Fall 2002, TTh 2:30-4:00

G127 Angell Hall

 

Prof. Matthew J. Countryman  

220 University Towers 

Office Hours: T 4:15-5:30 (Cava Java in the Union) & Th 12-1 or by appt.

Mailbox: 2408 Mason Hall

email: mcountry@umich.edu

Phone: 647-2434 or 355-0891

Graduate Student Instructor: Luis Vazquez

 

Course Description:

This course will use scholarly texts, newspaper articles, fiction, feature and documentary films, and the personal experiences of teachers and students to examine how the concepts of race and ethnicity have operated and continue to operate in American society. What are race and ethnicity, racism and ethnic bias? How has the challenge of racial and ethnic diversity impacted American efforts to construct a good society over the course of the nation’s history? Do race and ethnicity continue to structure American society? Or are racial and ethnic bias simply vestiges of an unfortunate past? Our assumption will be that there is no "right" answer to these questions. Rather, students will be introduced to a range of critical voice on race and ethnicity and encouraged to explore and challenge their own views, those of their fellow students and those of the professor.

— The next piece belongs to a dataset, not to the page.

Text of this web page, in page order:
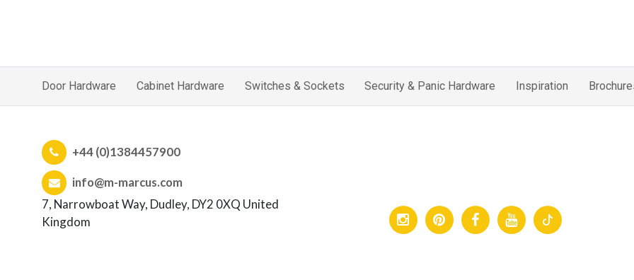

"Race, Racism and Ethnicity" serves as an introduction to the Race and Ethnicity track of the American Culture major.

 

Textbooks

The following texts are available for purchase at Shaman Drum Bookshop, 111 S. State and have been placed in University Reserves in the Shapiro Undergraduate Library. In addition, coursepack is available for purchase at Excel Coursepacks (1117 S. University, 996-1500).

Sherman Alexie, The Lone Ranger and Tonto Fistfight in Heaven

Julia Alvarez, How the Garcia Girls Lost Their Accents

John Okada, No-No Boy

Thomas J. Sugrue, The Origins of the Urban Crisis: Race and Inequality in Post-World War Detroit

Roger Wilkins, Jefferson’s Pillow: The Founding Fathers and the Dilemma of Black Patriotism

 

Optional: Anna Devere Smith, Twilight–Los Angeles, 1992: On the Road: A Search for America

 

Course Requirements:

This course will consist of twice-weekly lecture sessions and one discussion section per week. Both the lectures and the discussion sections will be interactive. In addition to instructor presentations, our class meetings will include small and large group discussions, exercises, film showings and student presentations. Since the lecture sessions will compliment the assigned readings, students will be expected to keep up with both. In addition, this course requires that you attend and participate in section discussions. Course participation and section attendance will account for 20% of your final course grade.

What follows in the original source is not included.